Phylogenetic framework and biogeographic regions employed in this study. a Informal supertree of amniotes used in the analyses. b Triassic palaeogeography, drawn using the ‘paleoMap’ R package63 with additional reference to10, 30,with the geographic regions used as localities for the network analysis indicated as follows. (1) Western USA, British Columbia, Mexico, Venezuela; (2) Eastern USA, Eastern Canada, Morocco, Algeria; (3) Europe, Greenland; (4) Russia; (5) China, Thailand, Kyrgyzstan; (6) Argentina; (7) Brazil, Uruguay, Namibia; (8) South Africa, Lesotho, Zimbabwe; (9) Tanzania, Zambia, Madagascar, India, Israel, Saudi Arabia; (10) Antarctica, southeast Australia

Results

Global phylogenetic network biogeography results

A marked and significant increase in global pBC is observed across the Permian–Triassic mass extinction (Fig. 3).
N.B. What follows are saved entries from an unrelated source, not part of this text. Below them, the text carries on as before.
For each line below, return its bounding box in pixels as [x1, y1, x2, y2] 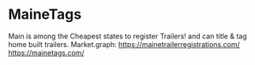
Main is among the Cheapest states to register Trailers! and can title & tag [8, 31, 247, 41]
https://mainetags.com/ [8, 48, 84, 57]
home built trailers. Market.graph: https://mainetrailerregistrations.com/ [8, 39, 241, 49]
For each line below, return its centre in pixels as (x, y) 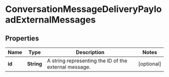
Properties (22, 38)
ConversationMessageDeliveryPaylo (83, 9)
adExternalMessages (51, 20)
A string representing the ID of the (87, 61)
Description (90, 52)
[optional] (150, 64)
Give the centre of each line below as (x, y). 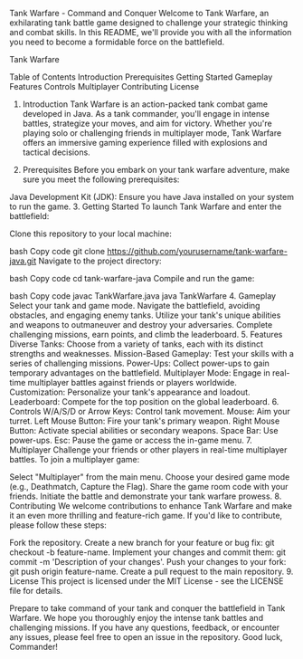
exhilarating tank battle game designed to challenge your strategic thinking (149, 23)
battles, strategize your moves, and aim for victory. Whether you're (147, 123)
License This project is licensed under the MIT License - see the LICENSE (147, 581)
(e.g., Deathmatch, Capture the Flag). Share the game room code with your (149, 487)
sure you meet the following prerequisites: (101, 179)
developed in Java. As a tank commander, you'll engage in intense (146, 114)
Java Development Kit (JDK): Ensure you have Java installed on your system (151, 197)
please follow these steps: (58, 525)
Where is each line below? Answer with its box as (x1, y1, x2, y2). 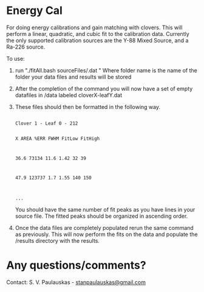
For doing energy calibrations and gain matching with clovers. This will (6, 24, 183, 31)
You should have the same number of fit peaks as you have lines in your (15, 206, 195, 214)
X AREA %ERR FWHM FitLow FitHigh (15, 135, 100, 142)
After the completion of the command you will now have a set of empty (15, 85, 193, 92)
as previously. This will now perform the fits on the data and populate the (15, 231, 198, 238)
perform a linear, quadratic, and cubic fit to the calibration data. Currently (6, 30, 189, 37)
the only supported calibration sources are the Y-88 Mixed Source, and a (6, 36, 189, 44)
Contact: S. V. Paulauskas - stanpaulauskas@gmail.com (6, 279, 146, 286)
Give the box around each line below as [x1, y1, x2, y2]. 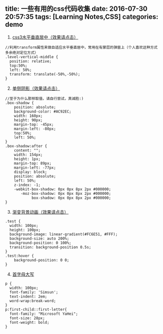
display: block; [14, 169, 48, 174]
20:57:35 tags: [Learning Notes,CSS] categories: [5, 13, 159, 21]
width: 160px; [14, 113, 43, 118]
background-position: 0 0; [14, 258, 69, 262]
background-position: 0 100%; [9, 240, 71, 245]
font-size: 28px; [9, 315, 45, 321]
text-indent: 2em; [9, 294, 48, 299]
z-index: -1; [14, 182, 41, 187]
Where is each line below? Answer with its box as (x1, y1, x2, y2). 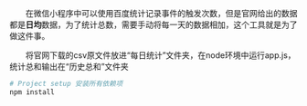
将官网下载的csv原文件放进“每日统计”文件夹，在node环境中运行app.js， (26, 50, 296, 61)
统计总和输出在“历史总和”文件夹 (9, 62, 130, 72)
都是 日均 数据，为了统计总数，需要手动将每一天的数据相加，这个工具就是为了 (9, 19, 298, 30)
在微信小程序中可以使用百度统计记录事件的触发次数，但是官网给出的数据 (26, 8, 298, 18)
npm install (9, 87, 55, 97)
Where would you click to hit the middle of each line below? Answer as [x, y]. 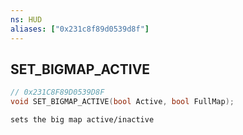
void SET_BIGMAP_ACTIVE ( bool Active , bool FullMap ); [122, 102]
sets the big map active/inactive [82, 120]
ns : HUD [26, 19]
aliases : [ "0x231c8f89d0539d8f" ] [80, 29]

A gentle, non-significant, decrease occurs from the Early Triassic to the Middle Triassic. This is followed by a strong, significant decrease to minimum pBC values (and so maximum provincialism) in the Late Triassic. A significant increase in pBC is then observed after the Triassic–Jurassic mass extinction, in the early Early Jurassic, although pBC does not reach the levels seen in the Early Triassic. pBC declines to levels similar to those seen in the Late Triassic by the end of the Early Jurassic. These results show no correlation with the number of taxa or regions sampled in each time bin (Supplementary Note 4, Supplementary Figs 13) and appear robust to variance in time bin length (Supplementary Figs 3d and 4).

Fig. 3
figure 3

Results from BC analysis of Lopingian-Early Jurassic terrestrial amniotes. Results from both non-phylogenetic (BC, red) and phylogenetic (pBC, blue) analyses of global biogeographic connectedness are shown. Shaded polygons represent 95% confidence intervals (calculated from jackknifing with 10,000 replicates) for both the BC and pBC analyses. The Permian–Triassic boundary (PTB) and Triassic–Jurassic boundary (TJB) extinction events are indicated by dotted lines. E. Tr.: Early Triassic

Results for non-phylogenetic network biogeographic connectedness (non-phylogenetic BC) of the global data set significantly differ from the phylogenetic results (Fig. 3). An overall decline in non-phylogenetic BC is still observed through the Triassic, but differences between the Lopingian, Early Triassic, and Middle Triassic time bins are not significant. In addition, no increase in non-phylogenetic BC is observed over the Triassic–Jurassic boundary.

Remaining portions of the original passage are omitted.